Records drawn from a dataset ->
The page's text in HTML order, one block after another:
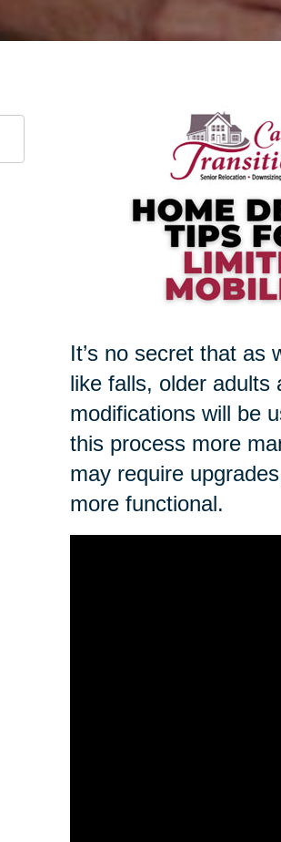
It’s no secret that as
like falls, older adults
modifications will be
this process more
may require
more functional.
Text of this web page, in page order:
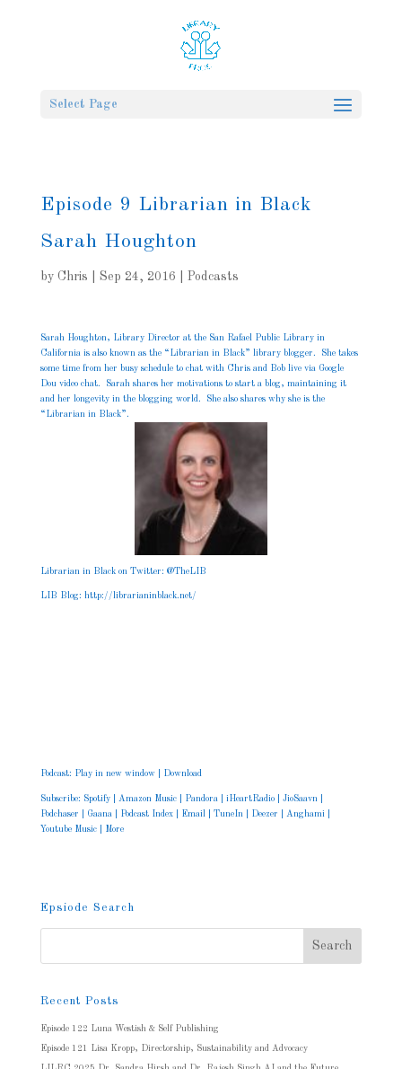
Select Page
Episode 9 Librarian in Black
Sarah Houghton
by Chris Sep 24, 2016 Podcasts
Sarah Houghton, Library Director at the San Rafael Public Library in
California is also known as the “Librarian in Black” library blogger. She takes
some time from her busy schedule to chat with Chris and Bob live via Google
Dou video chat. Sarah shares her motivations to start a blog, maintaining it
and her longevity in the blogging world. She also shares why she is the
“Librarian in Black”.
Librarian in Black on Twitter: @TheLIB
LIB Blog: http://librarianinblack.net/
Podcast: Play in new window| Download
Subscribe: Spotify| Amazon Music| Pandora| iHeartRadio| JioSaavn|
Podchaser
Gaana| Podcast Index| Email| TuneIn| Deezer Anghami|
Youtube Music| More
Epsiode Search
Recent Posts
Episode 122 Luna Westish & Self Publishing
Episode 121 Lisa Kropp, Directorship, Sustainability and Advocacy
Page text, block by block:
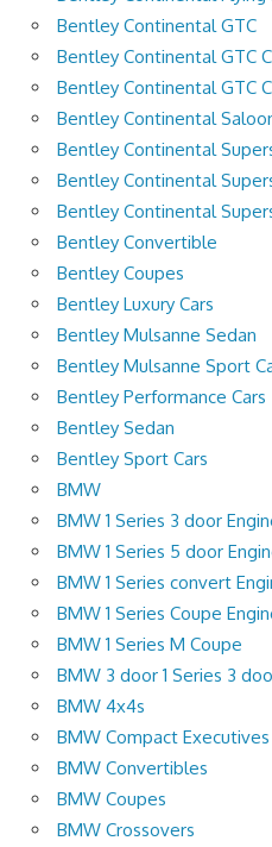
Bentley Continental GTC
Bentley Continental GTC
Bentley Continental GTC
Bentley Continental
Bentley Continental
Bentley Continental
Bentley Continental
Bentley Convertible
Bentley Coupes
Bentley Luxury Cars
Bentley Mulsanne Sedan
Bentley Mulsanne Sport
Bentley Performance Cars
Bentley Sedan
Bentley Sport Cars
BMW
BMW 1 Series 3 door
BMW 1 Series 5 door
BMW 1 Series convert
BMW 1 Series Coupe
BMW 1 Series M Coupe
BMW 3 door 1 Series 3
BMW 4x4s
BMW Compact Executives
BMW Convertibles
BMW Coupes
BMW Crossovers
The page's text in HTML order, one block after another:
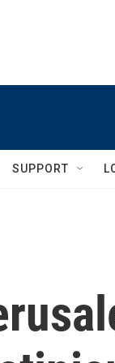
SUPPORT
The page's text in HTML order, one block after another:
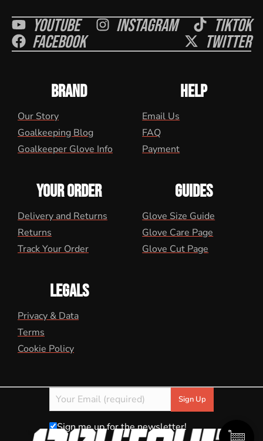
Youtube Instagram Tiktok
Facebook Twitter
BRAND
Our Story
Goalkeeping Blog
Goalkeeper Glove Info
HELP
Email Us
FAQ
Payment
YOUR ORDER
Delivery and Returns
Returns
Track Your Order
GUIDES
Glove Size Guide
Glove Care Page
Glove Cut Page
LEGALS
Privacy & Data
Terms
Cookie Policy
Sign me up for the newsletter!
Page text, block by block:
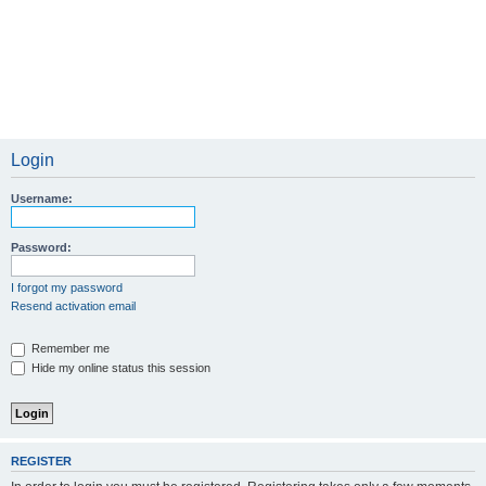
Login
Username:
Password:
I forgot my password
Resend activation email
Remember me
Hide my online status this session
REGISTER
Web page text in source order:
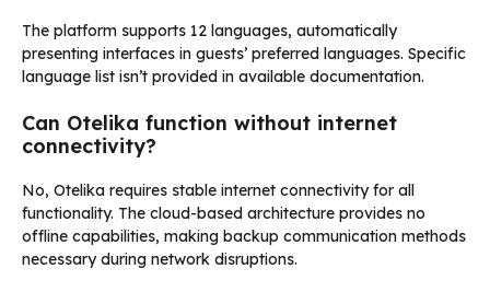
The platform supports 12 languages, automatically
presenting interfaces in guests’ preferred languages. Specific
language list isn’t provided in available documentation.
Can Otelika function without internet
connectivity?
No, Otelika requires stable internet connectivity for all
functionality. The cloud-based architecture provides no
offline capabilities, making backup communication methods
necessary during network disruptions.
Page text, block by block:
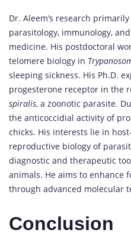
Dr. Aleem’s research
parasitology, immunology,
medicine. His postdoctoral
telomere biology in
sleeping sickness. His Ph.D.
progesterone receptor in the
spiralis, a zoonotic parasite.
the anticoccidial activity of
chicks. His interests lie in
reproductive biology of
diagnostic and therapeutic
animals. He aims to enhance
through advanced molecular
Conclusion
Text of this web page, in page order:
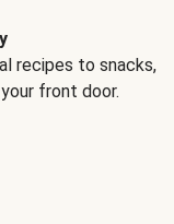
recipes to snacks,
front door.
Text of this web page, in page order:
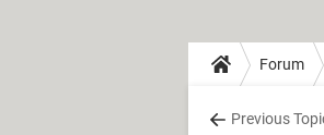
Forum
Previous
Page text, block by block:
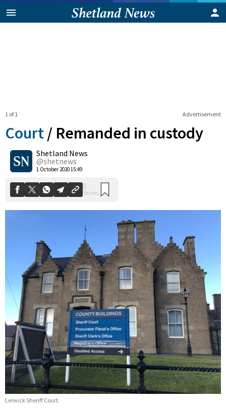
Advertisement
1 of 1
Court / Remanded in custody
Shetland News
@shetnews
1 October 2020 15:49
0
Shares
Lerwick Sheriff Court.
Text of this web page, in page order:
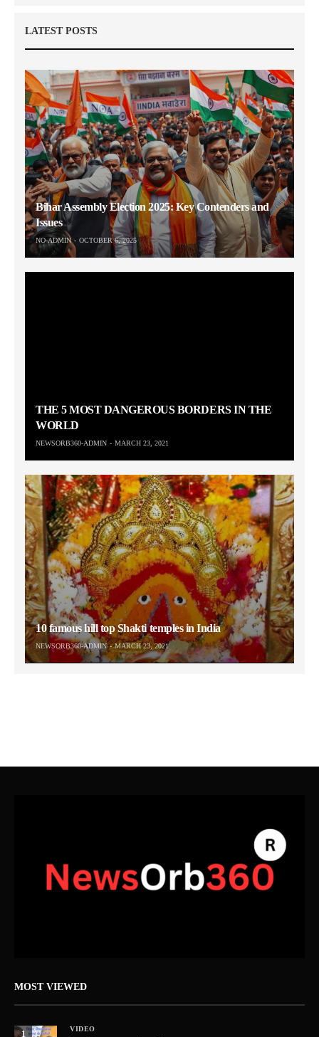
LATEST POSTS
Bihar Assembly Election 2025: Key Contenders and
Issues
NO-ADMIN OCTOBER 6, 2025
THE 5 MOST DANGEROUS BORDERS IN THE
WORLD
NEWSORB360-ADMIN MARCH 23, 2021
10 famous hill top Shakti temples in India
NEWSORB360-ADMIN MARCH 23, 2021
MOST VIEWED
1
VIDEO
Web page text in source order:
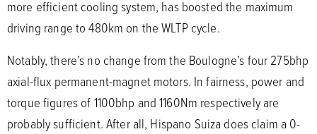
more efficient cooling system, has boosted the maximum
driving range to 480km on the WLTP cycle.
Notably, there’s no change from the Boulogne’s four 275bhp
axial-flux permanent-magnet motors. In fairness, power and
torque figures of 1100bhp and 1160Nm respectively are
probably sufficient. After all, Hispano Suiza does claim a 0-
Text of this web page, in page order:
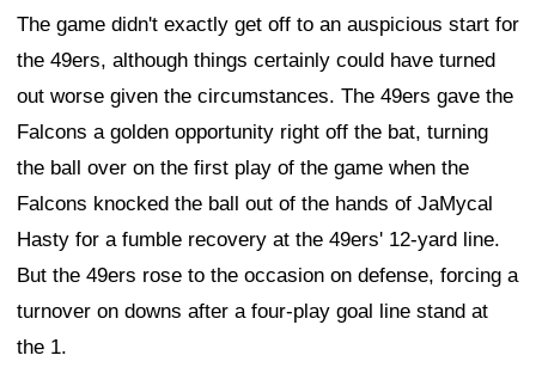
The game didn't exactly get off to an auspicious start for
the 49ers, although things certainly could have turned
out worse given the circumstances. The 49ers gave the
Falcons a golden opportunity right off the bat, turning
the ball over on the first play of the game when the
Falcons knocked the ball out of the hands of JaMycal
Hasty for a fumble recovery at the 49ers' 12-yard line.
But the 49ers rose to the occasion on defense, forcing a
turnover on downs after a four-play goal line stand at
the 1.
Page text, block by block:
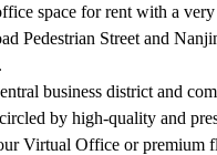
space for rent with a
Pedestrian Street and
business district and
by high-quality and
Virtual Office or premium
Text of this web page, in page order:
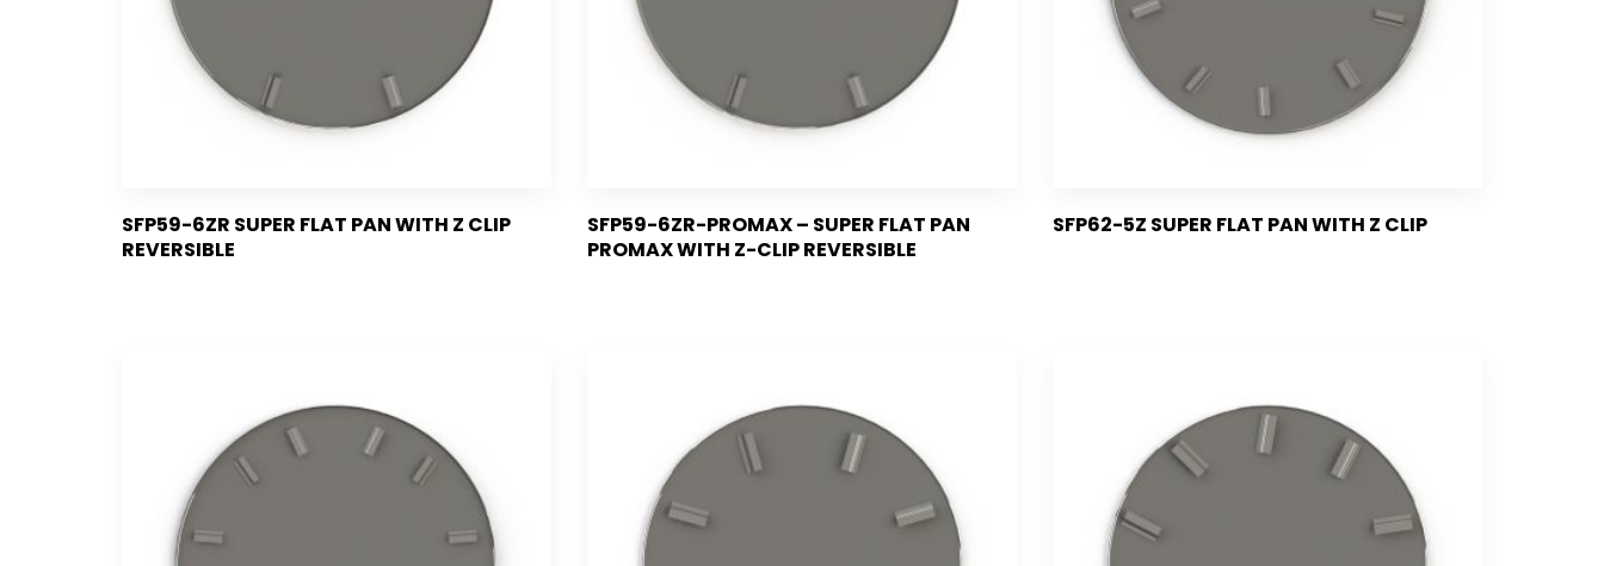
SFP59-6ZR SUPER FLAT PAN WITH Z CLIP
REVERSIBLE
SFP59-6ZR-PROMAX – SUPER FLAT PAN
PROMAX WITH Z-CLIP REVERSIBLE
SFP62-5Z SUPER FLAT PAN WITH Z CLIP
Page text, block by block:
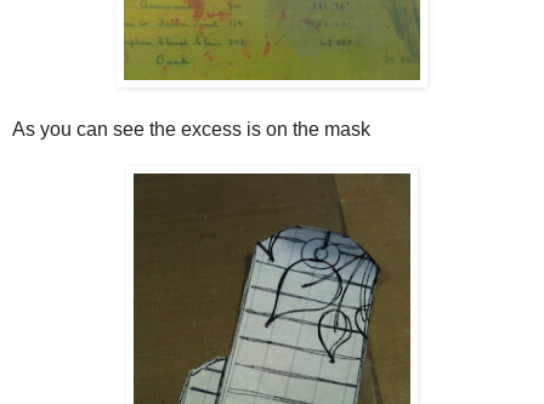
As you can see the excess is on the mask
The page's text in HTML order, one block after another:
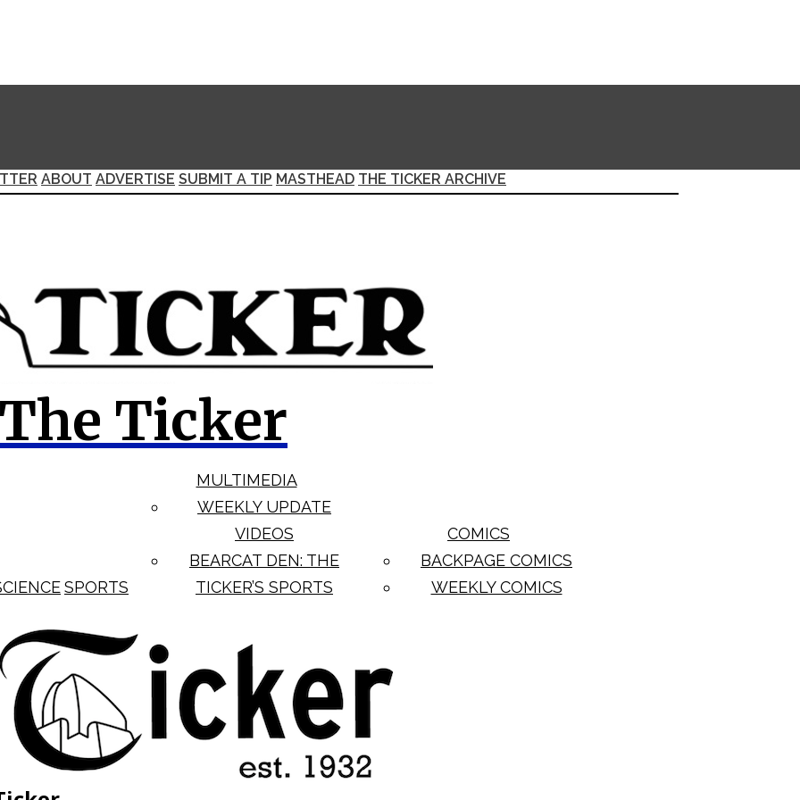
ABOUT ADVERTISE SUBMIT A TIP MASTHEAD THE TICKER ARCHIVE
The Ticker
SPORTS
MULTIMEDIA
WEEKLY UPDATE
VIDEOS
BEARCAT DEN: THE
TICKER’S SPORTS
COMICS
BACKPAGE COMICS
WEEKLY COMICS
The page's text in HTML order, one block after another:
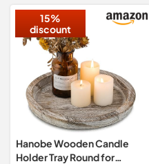
15%
discount
Hanobe Wooden Candle
Holder Tray Round for
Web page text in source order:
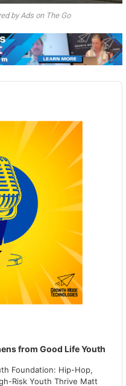
by Ads on The Go
from Good Life Youth
Foundation: Hip-Hop,
Risk Youth Thrive Matt
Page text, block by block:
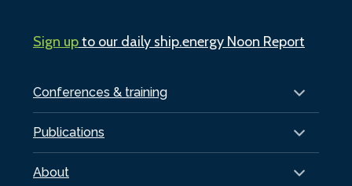
Conferences & training
Publications
About
Sign upto our daily ship.energy Noon Report
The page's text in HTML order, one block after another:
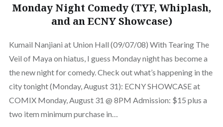
Monday Night Comedy (TYF, Whiplash,
and an ECNY Showcase)
Kumail Nanjiani at Union Hall (09/07/08) With Tearing The
Veil of Maya on hiatus, I guess Monday night has become a
the new night for comedy. Check out what’s happening in the
city tonight (Monday, August 31): ECNY SHOWCASE at
COMIX Monday, August 31 @ 8PM Admission: $15 plus a
two item minimum purchase in…
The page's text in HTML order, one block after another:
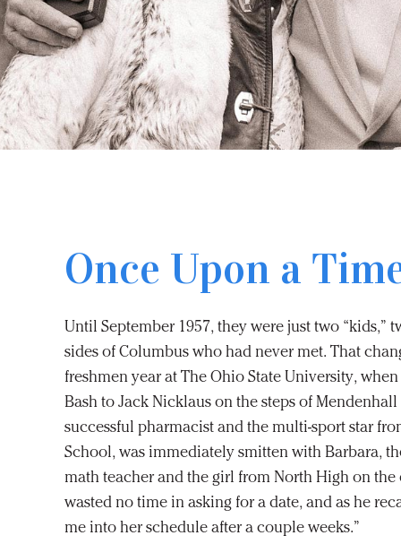
Once Upon a
Until September 1957, they were just two “kids,”
sides of Columbus who had never met. That
freshmen year at The Ohio State University,
Bash to Jack Nicklaus on the steps of Mendenhall
successful pharmacist and the multi-sport star
School, was immediately smitten with Barbara,
math teacher and the girl from North High on the
wasted no time in asking for a date, and as he
me into her schedule after a couple weeks.”
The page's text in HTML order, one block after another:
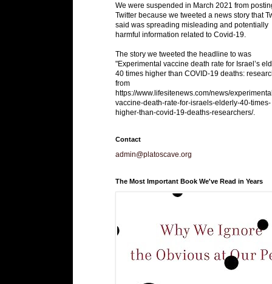
We were suspended in March 2021 from
Twitter because we tweeted a news story that
said was spreading misleading and potentially
harmful information related to Covid-19.
The story we tweeted the headline to was
"Experimental vaccine death rate for Israel’s
40 times higher than COVID-19 deaths:
from
https://www.lifesitenews.com/news/
vaccine-death-rate-for-israels-elderly-40-times-
higher-than-covid-19-deaths-researchers/.
Contact
admin@platoscave.org
The Most Important Book We've Read in Years
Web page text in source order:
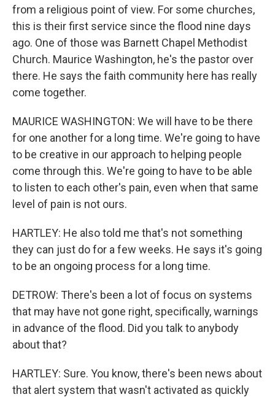
from a religious point of view. For some churches,
this is their first service since the flood nine days
ago. One of those was Barnett Chapel Methodist
Church. Maurice Washington, he's the pastor over
there. He says the faith community here has really
come together.
MAURICE WASHINGTON: We will have to be there
for one another for a long time. We're going to have
to be creative in our approach to helping people
come through this. We're going to have to be able
to listen to each other's pain, even when that same
level of pain is not ours.
HARTLEY: He also told me that's not something
they can just do for a few weeks. He says it's going
to be an ongoing process for a long time.
DETROW: There's been a lot of focus on systems
that may have not gone right, specifically, warnings
in advance of the flood. Did you talk to anybody
about that?
HARTLEY: Sure. You know, there's been news about
that alert system that wasn't activated as quickly
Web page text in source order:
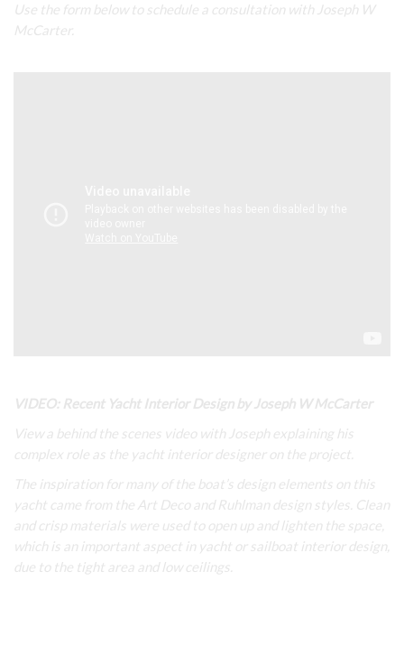
Use the form below to schedule a consultation with Joseph W
McCarter.
VIDEO: Recent Yacht Interior Design by Joseph W McCarter
View a behind the scenes video with Joseph explaining his
complex role as the yacht interior designer on the project.
The inspiration for many of the boat’s design elements on this
yacht came from the Art Deco and Ruhlman design styles. Clean
and crisp materials were used to open up and lighten the space,
which is an important aspect in yacht or sailboat interior design,
due to the tight area and low ceilings.
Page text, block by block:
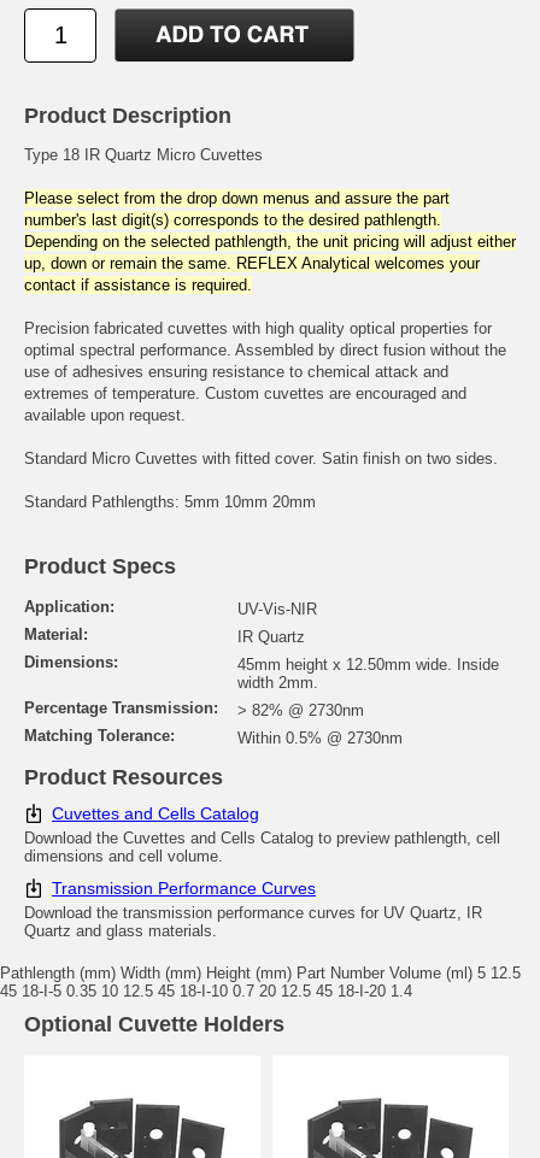
Product Description
Type 18 IR Quartz Micro Cuvettes
Please select from the drop down menus and assure the part
number's last digit(s) corresponds to the desired pathlength.
Depending on the selected pathlength, the unit pricing will adjust either
up, down or remain the same. REFLEX Analytical welcomes your
contact if assistance is required.
Precision fabricated cuvettes with high quality optical properties for
optimal spectral performance. Assembled by direct fusion without the
use of adhesives ensuring resistance to chemical attack and
extremes of temperature. Custom cuvettes are encouraged and
available upon request.
Standard Micro Cuvettes with fitted cover. Satin finish on two sides.
Standard Pathlengths: 5mm 10mm 20mm
Product Specs
Application:
UV-Vis-NIR
Material:
IR Quartz
Dimensions:
45mm height x 12.50mm wide. Inside
width 2mm.
Percentage Transmission:
> 82% @ 2730nm
Matching Tolerance:
Within 0.5% @ 2730nm
Product Resources
Cuvettes and Cells Catalog
Download the Cuvettes and Cells Catalog to preview pathlength, cell
dimensions and cell volume.
Transmission Performance Curves
Download the transmission performance curves for UV Quartz, IR
Quartz and glass materials.
Pathlength (mm) Width (mm) Height (mm) Part Number Volume (ml) 5 12.5
45 18-I-5 0.35 10 12.5 45 18-I-10 0.7 20 12.5 45 18-I-20 1.4
Optional Cuvette Holders
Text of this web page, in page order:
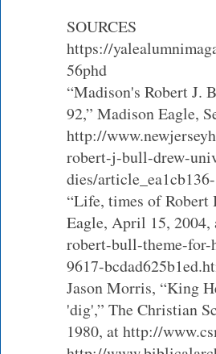
SOURCES
https://
56phd
“Madison's Robert J.
92,” Madison Eagle,
http://
robert-j-bull-drew-
dies/
“Life, times of
Eagle, April 15,
robert-bull-theme-
9617-
Jason Morris, “King
'dig',” The Christian
1980, at http://
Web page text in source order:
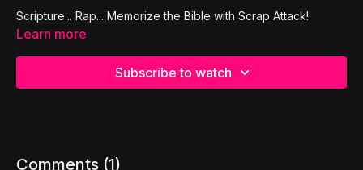
Scripture... Rap... Memorize the Bible with Scrap Attack!
Learn more
Subscribe to watch
Comments (1)
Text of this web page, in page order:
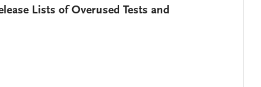
Lists of Overused Tests and
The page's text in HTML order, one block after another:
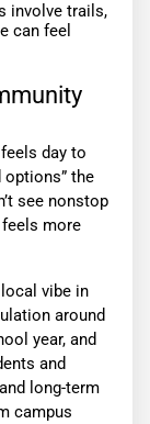
involve trails,
can feel
day to
options” the
see nonstop
more
vibe in
around
year, and
and
long-term
campus
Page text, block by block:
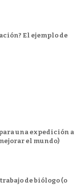
El ejemplo de
una expedición a
el mundo)
de biólogo (o
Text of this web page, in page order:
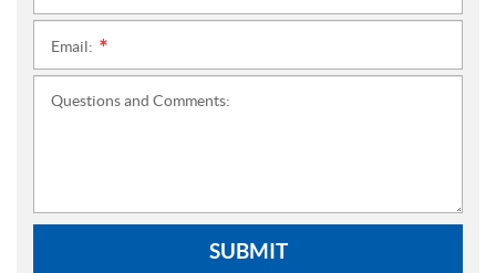
Email:
Questions and Comments:
SUBMIT

Instructions for the task ->
Wherever the string "COMICS" occurs in the records above, copy that line.

Exercise answer ->
COMICS
BACKPAGE COMICS
WEEKLY COMICS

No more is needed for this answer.